A/B testing compares two different versions of the same site or mobile application and simultaneously measures key indicators. Mobile A/B testing is the process of conducting an experiment directly in a mobile app. Only when the test reaches statistical values,
app development companies can draw conclusions and implement these or other changes.
Usually, in A/B tests, only one variable is changed at a time to relate the change to the result. An A/B test in which several variables are changed simultaneously is called a multivariate test. These tests are useful for measuring the interaction between different variables in the interface, but they must be carefully checked to find meaningful correlations.
For example, in an e-commerce application, the app development companies may want to check the location of the “Add to cart” button to see if it will increase the conversion rate - as a result, optimization will be performed and the application will increase revenue.
Mobile applications are always in the process of development and require frequent testing and optimization. the app development companies are not the only one who conduct A/B tests: mobile marketers are no less interested in this.
Mobile A/B testing is not limited only to the user interface in the application; external elements are included in the testing - push notifications: testing is not only a comparison of buttons, colors and words, but also a comparison of other elements related to the optimization of the user interface.
Websites and Mobile Applications
Optimizing a website and a mobile application are two different processes but the end goal is the same: increasing user-friendliness to ensure a better return on investment. Both on the website and in the mobile application, both UI and UX are tested and measured during optimization.
The main difference between them is easy to see when testing. The site optimizes everything related to the funnel: the user finds the site through organic or paid search, then scans several pages, makes or does not make a purchase and leaves. And while optimizing the site, special attention is paid to the bounce rate, session duration and completed target actions.

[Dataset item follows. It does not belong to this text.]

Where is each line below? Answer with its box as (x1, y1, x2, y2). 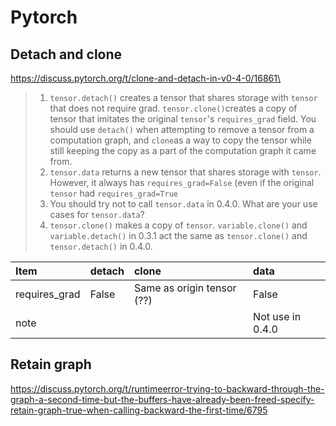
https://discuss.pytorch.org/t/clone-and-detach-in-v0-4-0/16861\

Mobile applications, in turn, are downloaded via the App Store or Google Play. To motivate a user to install an application is done with
App Store Optimization. In contrast to the site’s bounce rate, mobile applications should pay attention to user interaction and involvement.
Another important difference between a mobile application and a website is that applications are constantly evaluated by users: there are ratings, tops, categories, and so on. And increasing user retention is a continuous testing and optimization process.
Why mobile A/B testing is crucial for mobile applications
Applications with high ratings increase in search results, and, of course, users are more likely to download an application with high ratings.
According to Marketing Land, 96% of users said they would install an application with four stars, compared with an application with a lower rating.
Each additional star that applications receive in the App Store increases the likelihood of downloading:
The fact is that when an application has a rating with four or five stars, it becomes obvious at a glance that the user will be satisfied. They begin to trust the application before installing it.
How to run your first mobile A/B testing app
The testing process can be divided into four stages:
Step 1: Formulate a hypothesis
Each experiment must begin with a hypothesis. What are you trying to determine from this experiment?
For example, you can check the effectiveness of retaining new users. The hypothesis will be that it is easier for users to understand the simplified visual elements in the tutorial and this should lead to an increase in user retention.
Step 2: Choose your audience
With
A/B testing, you do not need to target all users. It is important to choose a segment, and on the basis of it, choose exactly what you want to check: for example, the quantity or quality of text/images.
Step 3: Conduct an experiment and collect data
You have to carry out the experiment to obtain the data needed. App development companies can help you with the necessary tools.
Step 4: Analysis of the results
After the test is started and the results of a sufficient number of samples are collected, the platform will calculate whether there is a difference between the two measured variants not due to random error. A common threshold for determining statistical significance is a p-value of 0.05, which means that there is a probability of 5 errors (which is quite acceptable).
If the control group did not reach your goals, but the option worked, then your hypothesis was correct. If your hypothesis did not work, you need to rerun the test with new variants and another hypothesis.
If the test fails, this is not a failure yet - failed A/B tests can be very helpful. They may indicate that something is not working in your application and this information can be used for further optimization. If a process is currently running that leads to an influx of users, visual effects can be tested for further optimization, which creates an environment that encourages more users to return and re-interact with the application the next days.
In the end, it's about UX. Optimization often requires testing various settings.
Push Notifications and Conversion Page
Push notifications
Test push notifications in the app to ensure you get more response. In A/B tests, it is advisable to test:
- Tone
- Characters
- Emoji and so on
Conversion pages
Like any other conversion page,
website optimization or mobile app optimization is always necessary: A/B test the size and color of buttons, texts for a call to action on the page is very effective.
Mobile A/B testing is essential for the success of your mobile app in the market. It would enable you to know the features that are not working and then the app development companies can help optimize such feature in web app development service. Ensure that you discuss your goal with the app development companies so that the optimization will be excellent.